[[ Material for this exercise, beginning ]]
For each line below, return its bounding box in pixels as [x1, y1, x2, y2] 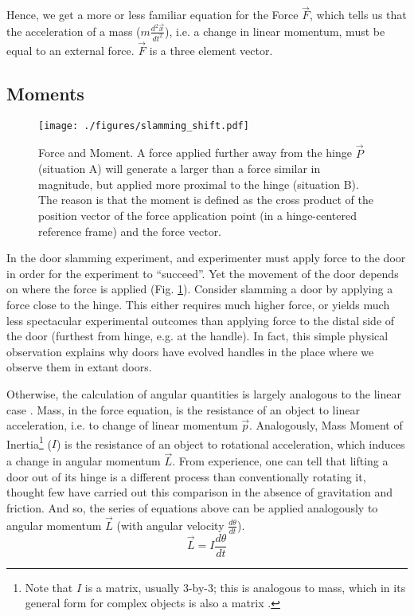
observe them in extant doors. [6, 359, 152, 375]
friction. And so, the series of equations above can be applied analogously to [6, 500, 378, 516]
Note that [25, 579, 73, 595]
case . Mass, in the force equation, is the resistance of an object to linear [6, 401, 360, 418]
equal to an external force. [6, 41, 135, 58]
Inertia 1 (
[[ Material for this exercise, end ]]
## [What is required]
Set down, exactly as they appear, the line holding "friction. And so, the" and every line after it until the records end.

## [Answer box]
friction. And so, the series of equations above can be applied analogously to [6, 500, 378, 516]
Note that [25, 579, 73, 595]
case . Mass, in the force equation, is the resistance of an object to linear [6, 401, 360, 418]
equal to an external force. [6, 41, 135, 58]
Inertia 1 (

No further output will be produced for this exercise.